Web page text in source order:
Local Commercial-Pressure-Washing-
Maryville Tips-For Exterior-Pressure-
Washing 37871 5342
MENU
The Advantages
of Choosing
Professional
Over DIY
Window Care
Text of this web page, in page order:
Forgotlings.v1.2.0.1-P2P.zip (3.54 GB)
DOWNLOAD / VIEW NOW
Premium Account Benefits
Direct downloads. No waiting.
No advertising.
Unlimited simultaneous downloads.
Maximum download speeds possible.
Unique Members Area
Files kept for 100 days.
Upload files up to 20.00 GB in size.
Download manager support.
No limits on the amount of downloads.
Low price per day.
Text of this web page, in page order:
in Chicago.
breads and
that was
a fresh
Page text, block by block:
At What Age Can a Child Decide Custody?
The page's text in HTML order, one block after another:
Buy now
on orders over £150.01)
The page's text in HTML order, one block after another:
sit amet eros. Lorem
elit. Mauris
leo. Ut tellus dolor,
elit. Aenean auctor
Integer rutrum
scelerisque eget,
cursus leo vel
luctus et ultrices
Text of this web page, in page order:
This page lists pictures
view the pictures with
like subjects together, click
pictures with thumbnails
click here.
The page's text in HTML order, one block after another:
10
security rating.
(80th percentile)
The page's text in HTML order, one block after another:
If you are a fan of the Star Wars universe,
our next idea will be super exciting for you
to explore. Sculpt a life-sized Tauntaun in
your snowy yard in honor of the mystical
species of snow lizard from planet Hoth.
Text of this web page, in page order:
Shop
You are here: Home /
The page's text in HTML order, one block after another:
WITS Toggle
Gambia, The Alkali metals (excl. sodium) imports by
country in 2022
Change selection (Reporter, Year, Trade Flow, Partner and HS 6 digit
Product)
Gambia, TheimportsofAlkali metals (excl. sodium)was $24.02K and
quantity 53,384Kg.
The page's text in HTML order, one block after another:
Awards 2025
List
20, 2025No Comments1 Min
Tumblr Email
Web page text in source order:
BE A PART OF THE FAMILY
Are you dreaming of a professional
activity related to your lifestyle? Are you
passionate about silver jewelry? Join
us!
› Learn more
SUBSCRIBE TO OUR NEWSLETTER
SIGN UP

•••

TRY IT: Could you write out the material above exactly as it appears?

COMPLETED TASK:
Web page text in source order:
Local Commercial-Pressure-Washing-
Maryville Tips-For Exterior-Pressure-
Washing 37871 5342
MENU
The Advantages
of Choosing
Professional
Over DIY
Window Care
Text of this web page, in page order:
Forgotlings.v1.2.0.1-P2P.zip (3.54 GB)
DOWNLOAD / VIEW NOW
Premium Account Benefits
Direct downloads. No waiting.
No advertising.
Unlimited simultaneous downloads.
Maximum download speeds possible.
Unique Members Area
Files kept for 100 days.
Upload files up to 20.00 GB in size.
Download manager support.
No limits on the amount of downloads.
Low price per day.
Text of this web page, in page order:
in Chicago.
breads and
that was
a fresh
Page text, block by block:
At What Age Can a Child Decide Custody?
The page's text in HTML order, one block after another:
Buy now
on orders over £150.01)
The page's text in HTML order, one block after another:
sit amet eros. Lorem
elit. Mauris
leo. Ut tellus dolor,
elit. Aenean auctor
Integer rutrum
scelerisque eget,
cursus leo vel
luctus et ultrices
Text of this web page, in page order:
This page lists pictures
view the pictures with
like subjects together, click
pictures with thumbnails
click here.
The page's text in HTML order, one block after another:
10
security rating.
(80th percentile)
The page's text in HTML order, one block after another:
If you are a fan of the Star Wars universe,
our next idea will be super exciting for you
to explore. Sculpt a life-sized Tauntaun in
your snowy yard in honor of the mystical
species of snow lizard from planet Hoth.
Text of this web page, in page order:
Shop
You are here: Home /
The page's text in HTML order, one block after another:
WITS Toggle
Gambia, The Alkali metals (excl. sodium) imports by
country in 2022
Change selection (Reporter, Year, Trade Flow, Partner and HS 6 digit
Product)
Gambia, TheimportsofAlkali metals (excl. sodium)was $24.02K and
quantity 53,384Kg.
The page's text in HTML order, one block after another:
Awards 2025
List
20, 2025No Comments1 Min
Tumblr Email
Web page text in source order:
BE A PART OF THE FAMILY
Are you dreaming of a professional
activity related to your lifestyle? Are you
passionate about silver jewelry? Join
us!
› Learn more
SUBSCRIBE TO OUR NEWSLETTER
SIGN UP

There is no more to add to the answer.